The Washington Post

Netherlands Carillon

Rocks out with its bells out

Imagine church bells played as nimbly as handbells and with as much nuance as a piano. That’s the sound of a carillon, an instrument made of 50 bells connected to a clavier (keyboard) and foot pedals. The Dutch gave this 127-foot-tall tower to the U.S. as thanks for aid during and after World War II.

The circular garden in front of the tower, filled with flowers three seasons of the year, offers a postcard-perfect view of the Mall. Each day, a computer plays patriotic songs using 18 of the bells. Sadly, the answer to “Can one climb the tower?” is “no.”
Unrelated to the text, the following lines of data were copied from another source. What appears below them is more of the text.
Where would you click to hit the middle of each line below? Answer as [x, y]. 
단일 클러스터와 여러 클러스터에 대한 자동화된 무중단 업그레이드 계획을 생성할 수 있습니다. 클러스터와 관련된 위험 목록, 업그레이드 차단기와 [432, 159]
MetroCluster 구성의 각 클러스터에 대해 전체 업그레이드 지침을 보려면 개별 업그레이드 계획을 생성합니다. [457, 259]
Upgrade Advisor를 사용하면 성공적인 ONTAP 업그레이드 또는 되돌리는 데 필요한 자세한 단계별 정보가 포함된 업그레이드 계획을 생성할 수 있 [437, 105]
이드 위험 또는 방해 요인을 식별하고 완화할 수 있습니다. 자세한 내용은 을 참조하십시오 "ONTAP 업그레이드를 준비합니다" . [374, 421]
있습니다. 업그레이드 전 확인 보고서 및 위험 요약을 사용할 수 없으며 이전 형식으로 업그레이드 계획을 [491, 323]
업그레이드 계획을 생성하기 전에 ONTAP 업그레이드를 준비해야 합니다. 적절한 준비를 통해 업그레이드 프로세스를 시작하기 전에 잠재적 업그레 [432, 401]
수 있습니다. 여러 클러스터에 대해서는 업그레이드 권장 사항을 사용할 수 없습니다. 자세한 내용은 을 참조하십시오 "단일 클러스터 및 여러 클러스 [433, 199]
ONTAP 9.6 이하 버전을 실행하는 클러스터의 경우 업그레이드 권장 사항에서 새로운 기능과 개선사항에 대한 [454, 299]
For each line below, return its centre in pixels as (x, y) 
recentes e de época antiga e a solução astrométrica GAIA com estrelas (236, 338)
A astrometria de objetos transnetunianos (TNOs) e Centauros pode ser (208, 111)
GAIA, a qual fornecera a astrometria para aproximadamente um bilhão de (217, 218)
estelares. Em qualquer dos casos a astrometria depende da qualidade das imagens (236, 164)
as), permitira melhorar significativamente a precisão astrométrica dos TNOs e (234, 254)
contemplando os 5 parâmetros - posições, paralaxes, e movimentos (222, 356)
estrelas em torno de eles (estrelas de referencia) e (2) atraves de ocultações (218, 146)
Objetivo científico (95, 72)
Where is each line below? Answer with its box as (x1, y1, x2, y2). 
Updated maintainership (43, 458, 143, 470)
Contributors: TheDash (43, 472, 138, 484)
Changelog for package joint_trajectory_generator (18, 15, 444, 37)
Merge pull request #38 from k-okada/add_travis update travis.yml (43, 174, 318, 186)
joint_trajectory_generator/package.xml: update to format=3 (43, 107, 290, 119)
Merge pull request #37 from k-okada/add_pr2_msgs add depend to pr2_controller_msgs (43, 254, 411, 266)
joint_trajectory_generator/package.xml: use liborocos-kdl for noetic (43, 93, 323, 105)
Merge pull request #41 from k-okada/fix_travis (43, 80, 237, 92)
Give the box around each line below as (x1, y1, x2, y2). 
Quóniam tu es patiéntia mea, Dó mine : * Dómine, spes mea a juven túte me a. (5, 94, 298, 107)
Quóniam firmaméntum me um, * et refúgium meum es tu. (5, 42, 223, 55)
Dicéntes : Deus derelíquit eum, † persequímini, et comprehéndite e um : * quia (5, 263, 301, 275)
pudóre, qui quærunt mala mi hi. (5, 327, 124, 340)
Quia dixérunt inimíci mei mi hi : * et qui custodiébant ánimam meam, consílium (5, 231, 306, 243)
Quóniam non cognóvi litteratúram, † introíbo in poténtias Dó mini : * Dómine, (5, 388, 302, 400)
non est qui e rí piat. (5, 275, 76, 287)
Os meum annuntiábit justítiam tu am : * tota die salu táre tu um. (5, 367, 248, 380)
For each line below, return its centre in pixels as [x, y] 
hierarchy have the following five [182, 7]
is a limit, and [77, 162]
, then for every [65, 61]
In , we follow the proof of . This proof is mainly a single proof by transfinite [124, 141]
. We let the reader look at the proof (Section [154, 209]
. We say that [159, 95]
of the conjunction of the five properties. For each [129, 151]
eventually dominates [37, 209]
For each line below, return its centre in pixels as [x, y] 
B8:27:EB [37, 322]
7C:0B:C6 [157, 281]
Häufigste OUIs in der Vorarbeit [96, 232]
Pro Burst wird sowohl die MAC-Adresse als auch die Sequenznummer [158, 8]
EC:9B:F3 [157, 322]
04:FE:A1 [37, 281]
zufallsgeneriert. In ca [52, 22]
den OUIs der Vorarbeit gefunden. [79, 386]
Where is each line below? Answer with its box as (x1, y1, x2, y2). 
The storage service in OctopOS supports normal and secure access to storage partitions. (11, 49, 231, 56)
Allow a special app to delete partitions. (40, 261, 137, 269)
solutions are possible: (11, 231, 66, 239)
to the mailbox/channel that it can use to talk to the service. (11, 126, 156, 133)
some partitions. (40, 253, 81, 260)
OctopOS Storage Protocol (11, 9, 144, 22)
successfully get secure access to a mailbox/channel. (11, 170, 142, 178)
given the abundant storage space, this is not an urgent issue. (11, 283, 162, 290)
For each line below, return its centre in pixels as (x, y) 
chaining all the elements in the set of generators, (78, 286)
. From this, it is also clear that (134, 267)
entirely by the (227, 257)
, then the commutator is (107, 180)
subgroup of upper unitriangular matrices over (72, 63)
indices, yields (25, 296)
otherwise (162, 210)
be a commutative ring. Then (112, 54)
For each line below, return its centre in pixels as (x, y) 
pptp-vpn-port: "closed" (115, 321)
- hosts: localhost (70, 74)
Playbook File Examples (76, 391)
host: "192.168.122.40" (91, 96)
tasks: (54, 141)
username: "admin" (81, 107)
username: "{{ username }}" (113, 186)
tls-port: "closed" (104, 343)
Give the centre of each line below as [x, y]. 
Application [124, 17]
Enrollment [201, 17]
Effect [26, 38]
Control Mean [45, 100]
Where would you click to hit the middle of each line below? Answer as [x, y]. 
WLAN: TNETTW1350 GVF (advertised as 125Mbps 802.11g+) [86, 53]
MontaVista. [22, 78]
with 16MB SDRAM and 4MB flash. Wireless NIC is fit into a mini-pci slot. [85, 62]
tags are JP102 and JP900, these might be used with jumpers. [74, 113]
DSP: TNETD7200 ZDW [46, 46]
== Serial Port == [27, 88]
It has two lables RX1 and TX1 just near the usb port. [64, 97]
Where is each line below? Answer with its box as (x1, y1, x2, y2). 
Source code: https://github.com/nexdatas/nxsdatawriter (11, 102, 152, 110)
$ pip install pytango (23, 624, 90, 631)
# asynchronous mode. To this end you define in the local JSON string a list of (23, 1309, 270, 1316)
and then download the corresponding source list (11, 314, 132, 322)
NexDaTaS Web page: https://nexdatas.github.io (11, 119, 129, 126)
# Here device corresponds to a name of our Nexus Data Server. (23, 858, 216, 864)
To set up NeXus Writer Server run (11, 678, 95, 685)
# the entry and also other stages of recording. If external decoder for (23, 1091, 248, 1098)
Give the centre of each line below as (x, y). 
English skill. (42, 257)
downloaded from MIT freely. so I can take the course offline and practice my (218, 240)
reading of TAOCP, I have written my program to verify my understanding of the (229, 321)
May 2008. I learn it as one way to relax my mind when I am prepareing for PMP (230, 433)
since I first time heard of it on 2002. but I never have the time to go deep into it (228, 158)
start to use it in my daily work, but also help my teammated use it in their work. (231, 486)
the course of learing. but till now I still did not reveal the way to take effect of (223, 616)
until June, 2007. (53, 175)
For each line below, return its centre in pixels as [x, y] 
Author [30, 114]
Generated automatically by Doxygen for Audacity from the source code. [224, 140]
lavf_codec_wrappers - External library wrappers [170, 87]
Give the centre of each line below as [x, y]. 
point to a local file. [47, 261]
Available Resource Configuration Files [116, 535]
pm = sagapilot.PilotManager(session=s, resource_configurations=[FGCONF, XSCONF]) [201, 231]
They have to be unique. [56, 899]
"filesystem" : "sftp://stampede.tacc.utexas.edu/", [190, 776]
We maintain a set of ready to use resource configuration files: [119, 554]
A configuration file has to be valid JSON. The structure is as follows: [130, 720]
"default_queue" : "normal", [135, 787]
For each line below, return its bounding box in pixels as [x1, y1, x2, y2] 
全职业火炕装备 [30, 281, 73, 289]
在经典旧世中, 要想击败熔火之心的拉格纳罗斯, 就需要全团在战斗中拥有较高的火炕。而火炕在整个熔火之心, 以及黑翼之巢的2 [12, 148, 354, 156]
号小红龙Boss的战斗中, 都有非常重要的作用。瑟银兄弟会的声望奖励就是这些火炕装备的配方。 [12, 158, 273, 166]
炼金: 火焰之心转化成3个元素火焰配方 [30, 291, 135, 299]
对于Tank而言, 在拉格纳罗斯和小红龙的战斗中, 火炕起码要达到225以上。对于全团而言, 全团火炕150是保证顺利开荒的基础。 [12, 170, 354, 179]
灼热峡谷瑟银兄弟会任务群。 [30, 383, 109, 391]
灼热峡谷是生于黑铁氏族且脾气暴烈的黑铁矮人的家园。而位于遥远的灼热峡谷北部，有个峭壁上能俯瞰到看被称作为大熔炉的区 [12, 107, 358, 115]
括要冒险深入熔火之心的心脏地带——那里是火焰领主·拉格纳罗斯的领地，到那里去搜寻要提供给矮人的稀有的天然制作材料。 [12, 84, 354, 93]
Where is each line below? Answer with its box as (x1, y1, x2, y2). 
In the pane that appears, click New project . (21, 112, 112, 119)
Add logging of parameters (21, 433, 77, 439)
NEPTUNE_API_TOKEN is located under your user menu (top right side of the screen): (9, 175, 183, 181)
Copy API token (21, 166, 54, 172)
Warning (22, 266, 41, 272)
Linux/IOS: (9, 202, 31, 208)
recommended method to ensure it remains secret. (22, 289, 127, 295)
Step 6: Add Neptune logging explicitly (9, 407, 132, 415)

Netherlands Carillon, off U.S. 50 adjacent to Arlington National Cemetery; 6 a.m.-midnight, free; 703-289-2500.

Did You Know?

›› Each of the 50 bells bears a verse. The littlest, weighing 37.5 pounds, reads: “I am the smallest, the purest.”

›› Together, the bells span a little more than four octaves — not quite Mariah Carey’s range, but impressive nonetheless. ›› Playing Lady Gaga songs on carillons is a popular activity at American universities, judging by YouTube clips.

›› Before it was rehabbed in 1970, the carillon was in such poor condition that bells would fall out, causing carillonneurs to avoid lively tunes.